廃盤蒐集をやめるための甘美な方法

一度やめると、その後は楽になります。

評価は一旦お預けのレコード

2023年05月14日 | Jazz LP (United Artists)

Booker Little / Bokker Little 4 & Max Roach  ( 米 United Artist UAL 4034 )


ブッカー・リトルとジョージ・コールマンの演奏が聴ける貴重な音源だが、音が良くなくて演奏の良さがさっぱりわからず興ざめする非常に残念な
レコードだ。ステレオ録音したものをモノラルへミックスダウンした際に失敗したような感じの音のこもり具合で、楽器が音が死んでいる。
ルイス・メリットという人が録音技師を務めていて、マスタリングをやったのが誰かは記載がないけれど、この人は1959年にUnited Artistから
リリースされたレコードの多くを手掛けていて、その中のサド・ジョーンズの "Motor City Scene" やセシル・テイラーの "Love For Sale" 、
ジョージ・コールマンの "Down Home Reunion" なんかもモノラルは一様に音が冴えないから、やはり何か問題があったのだろう。

だからステレオプレスが聴きたいと思って長年出会いを待っているんだけど、これが全然縁がない。中古漁りをする人にとってこの縁があるとか
ないとかいうのは本当に厄介な問題だ。

熱のこもった演奏をしているようなのでちゃんとした音で聴ければその良さを堪能できるのだろうが、これでは評価のしようがない。
ということで、これはいい/悪いの評価は一旦お預けとせざるを得ない。こういうレコードは他にもいろいろある。



コメント (2)
  • X
  • Facebookでシェアする
  • はてなブックマークに追加する
  • LINEでシェアする

木曜日のテーマ、とは何か

2021年09月04日 | Jazz LP (United Artists)

Benny Golson / & The Philadelphians  ( 米 United Artists UAL 4020 )

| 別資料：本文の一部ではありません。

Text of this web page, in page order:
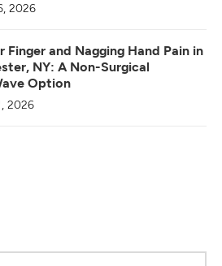
2026
Finger and Nagging Hand Pain in
NY: A Non-Surgical
Option
2026
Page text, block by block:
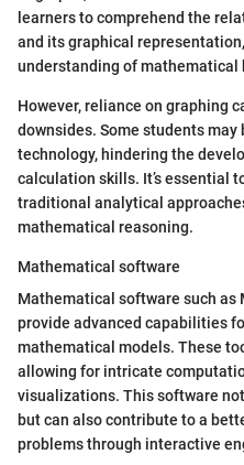
learners to comprehend the
and its graphical
understanding of mathematical
However, reliance on graphing
downsides. Some students
technology, hindering the
calculation skills. It’s essential
traditional analytical
mathematical reasoning.
Mathematical software
Mathematical software such as
provide advanced capabilities
mathematical models. These
allowing for intricate
visualizations. This software
but can also contribute to a
problems through interactive
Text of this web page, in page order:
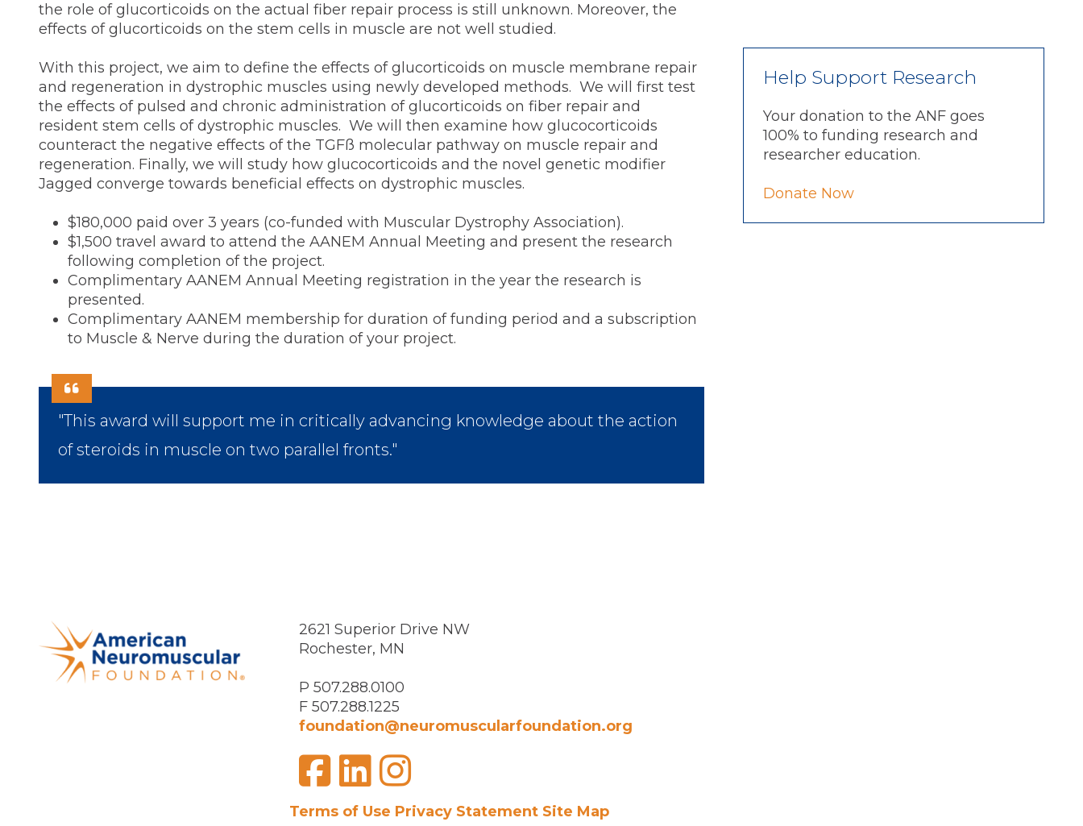
the role of glucorticoids on the actual fiber repair process is still unknown. Moreover, the
effects of glucorticoids on the stem cells in muscle are not well studied.
With this project, we aim to define the effects of glucorticoids on muscle membrane repair
and regeneration in dystrophic muscles using newly developed methods. We will first test
the effects of pulsed and chronic administration of glucorticoids on fiber repair and
resident stem cells of dystrophic muscles. We will then examine how glucocorticoids
counteract the negative effects of the TGFß molecular pathway on muscle repair and
regeneration. Finally, we will study how glucocorticoids and the novel genetic modifier
Jagged converge towards beneficial effects on dystrophic muscles.
$180,000 paid over 3 years (co-funded with Muscular Dystrophy Association).
$1,500 travel award to attend the AANEM Annual Meeting and present the research
following completion of the project.
Complimentary AANEM Annual Meeting registration in the year the research is
presented.
Complimentary AANEM membership for duration of funding period and a subscription
to Muscle & Nerve during the duration of your project.
"This award will support me in critically advancing knowledge about the action
of steroids in muscle on two parallel fronts."
Help Support Research
Your donation to the ANF goes
100% to funding research and
researcher education.
Donate Now
2621 Superior Drive NW
Rochester, MN
P 507.288.0100
F 507.288.1225
foundation@neuromuscularfoundation.org
Visit
us
Facebook
LinkedIn
Instagram
Terms of Use Privacy Statement Site Map
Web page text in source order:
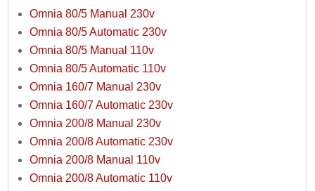
Omnia 80/5 Manual 230v
Omnia 80/5 Automatic 230v
Omnia 80/5 Manual 110v
Omnia 80/5 Automatic 110v
Omnia 160/7 Manual 230v
Omnia 160/7 Automatic 230v
Omnia 200/8 Manual 230v
Omnia 200/8 Automatic 230v
Omnia 200/8 Manual 110v
Omnia 200/8 Automatic 110v
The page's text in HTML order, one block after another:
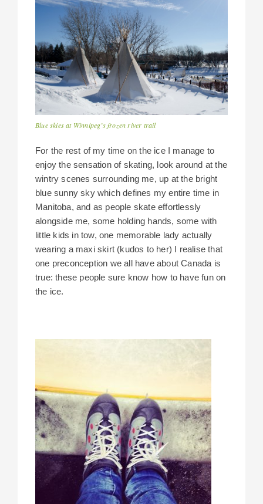
Blue skies at Winnipeg’s frozen river trail
For the rest of my time on the ice I manage to
enjoy the sensation of skating, look around at the
wintry scenes surrounding me, up at the bright
blue sunny sky which defines my entire time in
Manitoba, and as people skate effortlessly
alongside me, some holding hands, some with
little kids in tow, one memorable lady actually
wearing a maxi skirt (kudos to her) I realise that
one preconception we all have about Canada is
true: these people sure know how to have fun on
the ice.
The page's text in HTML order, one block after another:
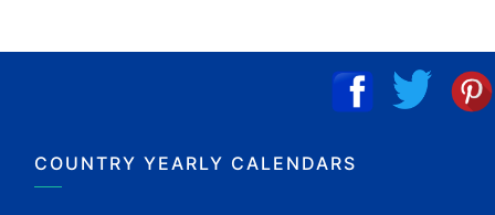
COUNTRY YEARLY CALENDARS
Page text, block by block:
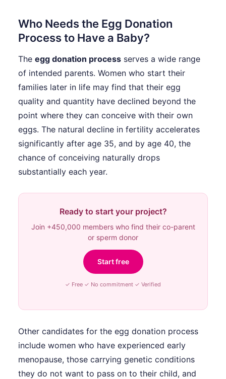
Who Needs the Egg Donation
Process to Have a Baby?
The egg donation process serves a wide range
of intended parents. Women who start their
families later in life may find that their egg
quality and quantity have declined beyond the
point where they can conceive with their own
eggs. The natural decline in fertility accelerates
significantly after age 35, and by age 40, the
chance of conceiving naturally drops
substantially each year.
Ready to start your project?
Join +450,000 members who find their co-parent
or sperm donor
Start free
✓ Free ✓ No commitment ✓ Verified
Other candidates for the egg donation process
include women who have experienced early
menopause, those carrying genetic conditions
they do not want to pass on to their child, and
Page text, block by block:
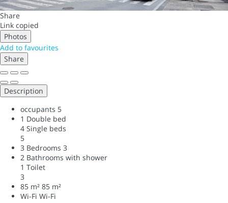
Share
Link copied
Photos
Add to favourites
Share
Description
occupants 5
1 Double bed
4 Single beds
5
3 Bedrooms 3
2 Bathrooms with shower
1 Toilet
3
85 m² 85 m²
Wi-Fi Wi-Fi
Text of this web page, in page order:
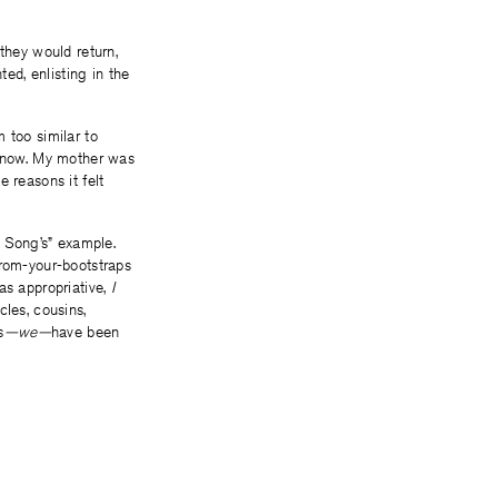
would return,
enlisting in the
too similar to
My mother was
reasons it felt
example.
your-bootstraps
appropriative, I
cousins,
—we—have been
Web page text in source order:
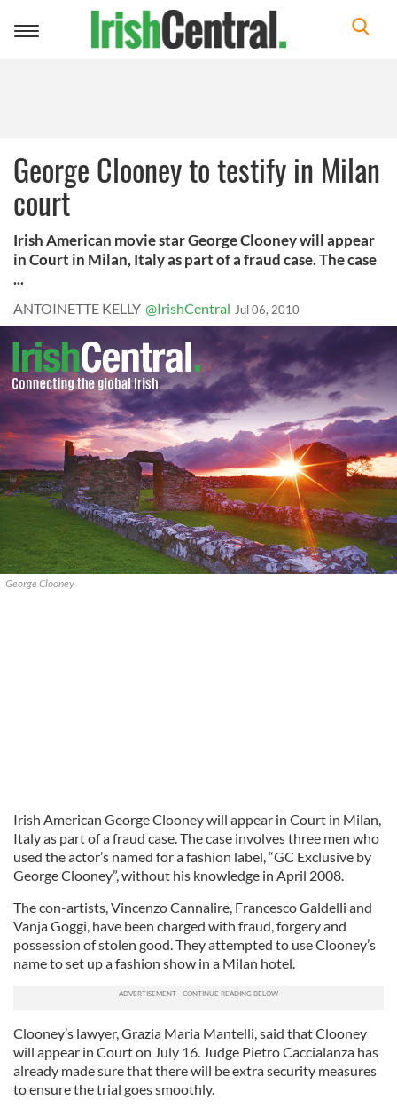
Toggle
George Clooney to testify in Milan
court
Irish American movie star George Clooney will appear
in Court in Milan, Italy as part of a fraud case. The case
...
ANTOINETTE KELLY @IrishCentral Jul 06, 2010
George Clooney
Irish American George Clooney will appear in Court in Milan,
Italy as part of a fraud case. The case involves three men who
used the actor’s named for a fashion label, “GC Exclusive by
George Clooney”, without his knowledge in April 2008.
The con-artists, Vincenzo Cannalire, Francesco Galdelli and
Vanja Goggi, have been charged with fraud, forgery and
possession of stolen good. They attempted to use Clooney’s
name to set up a fashion show in a Milan hotel.
Clooney’s lawyer, Grazia Maria Mantelli, said that Clooney
will appear in Court on July 16. Judge Pietro Caccialanza has
already made sure that there will be extra security measures
to ensure the trial goes smoothly.
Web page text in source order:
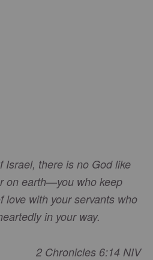
Israel, there is no God like
on earth—you who keep
love with your servants who
in your way.
2 Chronicles 6:14 NIV
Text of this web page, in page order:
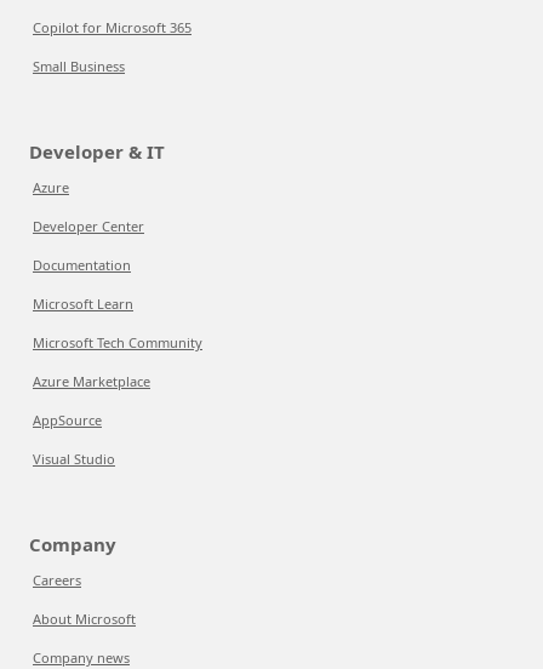
Copilot for Microsoft 365
Small Business
Developer & IT
Azure
Developer Center
Documentation
Microsoft Learn
Microsoft Tech Community
Azure Marketplace
AppSource
Visual Studio
Company
Careers
About Microsoft
Company news
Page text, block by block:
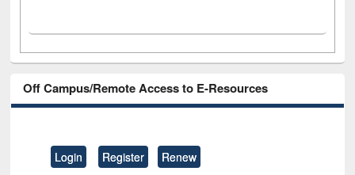
Off Campus/Remote Access to E-Resources
Login Register Renew

ペンシルベニア州フィラデルフィア出身のミュージシャンが集まって作られたアルバム。パーシー・ヒースはノースカロライナ州生まれだが、
その後すぐにフィラデルフィアに引っ越したから、ギリギリセーフ。どの国でもそうだが、人は出身地にこだわるものだ。出身地を知ることで
その人となりがなんとなくわかるような気がするから不思議なものだ。フィラデルフィアはワシントンD.Cとニューヨークのちょうど中間にある
都市で、文化レベルの高い街だったから、優秀な人材が輩出されるのは不思議ではない。スタン・ゲッツもフィラデルフィア出身だった。

メンツからはバリバリのハード・バップを想像してしまうが、意外と落ち着いた雰囲気の仕上がりになっている。音を弾き過ぎず、抑制された
ピアノをレイ・ブライアントが弾いているのがこの佇まいに貢献している。この人は管のバックにいる時にこういう知的な側面を見せる。
更に "Calgary" というオリジナル曲を提供しており、これが印象に残る佳作だ。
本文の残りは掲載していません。